--- ENTRIES PROVIDED Enclosed Below ---

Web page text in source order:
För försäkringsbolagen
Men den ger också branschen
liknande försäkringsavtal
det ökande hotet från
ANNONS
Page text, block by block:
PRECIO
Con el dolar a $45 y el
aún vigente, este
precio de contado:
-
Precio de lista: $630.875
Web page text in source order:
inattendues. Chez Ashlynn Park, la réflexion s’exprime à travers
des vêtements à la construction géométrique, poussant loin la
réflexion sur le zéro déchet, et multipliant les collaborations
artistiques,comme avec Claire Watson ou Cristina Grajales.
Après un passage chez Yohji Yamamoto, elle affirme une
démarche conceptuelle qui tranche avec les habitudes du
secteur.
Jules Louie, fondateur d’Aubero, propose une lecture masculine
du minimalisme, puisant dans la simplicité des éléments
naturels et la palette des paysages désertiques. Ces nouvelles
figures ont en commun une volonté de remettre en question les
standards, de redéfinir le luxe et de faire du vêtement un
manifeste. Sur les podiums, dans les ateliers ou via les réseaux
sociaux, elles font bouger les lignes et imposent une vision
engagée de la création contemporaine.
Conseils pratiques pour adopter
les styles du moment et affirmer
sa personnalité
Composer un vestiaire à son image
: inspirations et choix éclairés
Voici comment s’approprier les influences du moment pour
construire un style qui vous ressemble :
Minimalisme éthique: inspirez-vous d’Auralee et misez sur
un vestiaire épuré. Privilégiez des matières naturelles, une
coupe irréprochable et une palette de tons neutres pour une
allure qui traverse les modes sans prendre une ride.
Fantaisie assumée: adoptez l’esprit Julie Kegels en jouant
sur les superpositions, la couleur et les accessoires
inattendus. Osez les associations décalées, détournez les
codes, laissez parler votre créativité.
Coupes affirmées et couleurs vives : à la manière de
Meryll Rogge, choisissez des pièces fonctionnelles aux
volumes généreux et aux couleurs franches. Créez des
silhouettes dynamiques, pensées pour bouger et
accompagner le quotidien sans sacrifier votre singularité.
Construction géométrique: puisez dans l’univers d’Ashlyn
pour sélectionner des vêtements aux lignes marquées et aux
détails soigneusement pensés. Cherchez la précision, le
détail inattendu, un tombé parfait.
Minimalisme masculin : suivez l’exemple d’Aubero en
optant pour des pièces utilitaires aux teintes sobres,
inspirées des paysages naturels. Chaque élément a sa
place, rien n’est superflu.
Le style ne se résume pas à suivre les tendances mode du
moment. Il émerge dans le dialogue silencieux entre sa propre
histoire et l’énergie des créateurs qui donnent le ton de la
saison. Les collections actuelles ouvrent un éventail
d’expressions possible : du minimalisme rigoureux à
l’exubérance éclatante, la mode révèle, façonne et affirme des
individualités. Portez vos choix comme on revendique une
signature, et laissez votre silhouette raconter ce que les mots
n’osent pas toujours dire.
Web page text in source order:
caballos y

--- End of Enclosed ENTRIES PROVIDED ---
--- ENTRIES PROVIDED Enclosed Below ---

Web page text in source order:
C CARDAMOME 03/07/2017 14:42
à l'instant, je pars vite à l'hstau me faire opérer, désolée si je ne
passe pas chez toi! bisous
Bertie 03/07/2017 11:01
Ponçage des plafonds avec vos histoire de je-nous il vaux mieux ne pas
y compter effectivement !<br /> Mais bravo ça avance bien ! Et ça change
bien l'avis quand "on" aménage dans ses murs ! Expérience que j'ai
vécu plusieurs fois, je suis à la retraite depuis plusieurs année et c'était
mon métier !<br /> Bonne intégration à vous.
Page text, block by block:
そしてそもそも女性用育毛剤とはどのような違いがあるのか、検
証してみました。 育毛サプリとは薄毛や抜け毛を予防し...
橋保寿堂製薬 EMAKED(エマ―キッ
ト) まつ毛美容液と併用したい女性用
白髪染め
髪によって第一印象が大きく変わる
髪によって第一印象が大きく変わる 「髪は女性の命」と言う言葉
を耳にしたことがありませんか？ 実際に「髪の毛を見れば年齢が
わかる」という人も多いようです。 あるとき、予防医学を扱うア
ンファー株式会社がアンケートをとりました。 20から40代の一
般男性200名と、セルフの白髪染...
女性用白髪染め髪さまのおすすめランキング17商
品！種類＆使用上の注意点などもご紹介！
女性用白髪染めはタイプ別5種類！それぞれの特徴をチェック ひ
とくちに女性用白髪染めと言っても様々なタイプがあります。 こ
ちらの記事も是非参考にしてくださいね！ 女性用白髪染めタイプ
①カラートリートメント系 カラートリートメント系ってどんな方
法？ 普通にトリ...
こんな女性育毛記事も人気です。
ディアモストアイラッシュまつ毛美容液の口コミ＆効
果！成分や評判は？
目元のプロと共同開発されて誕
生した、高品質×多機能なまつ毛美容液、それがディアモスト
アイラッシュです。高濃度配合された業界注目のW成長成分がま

--- End of Enclosed ENTRIES PROVIDED ---

EXERCISE DIRECTIONS: The answer must consist of each line from the data that includes the string "réflexion".

TASK RESULT:
inattendues. Chez Ashlynn Park, la réflexion s’exprime à travers
réflexion sur le zéro déchet, et multipliant les collaborations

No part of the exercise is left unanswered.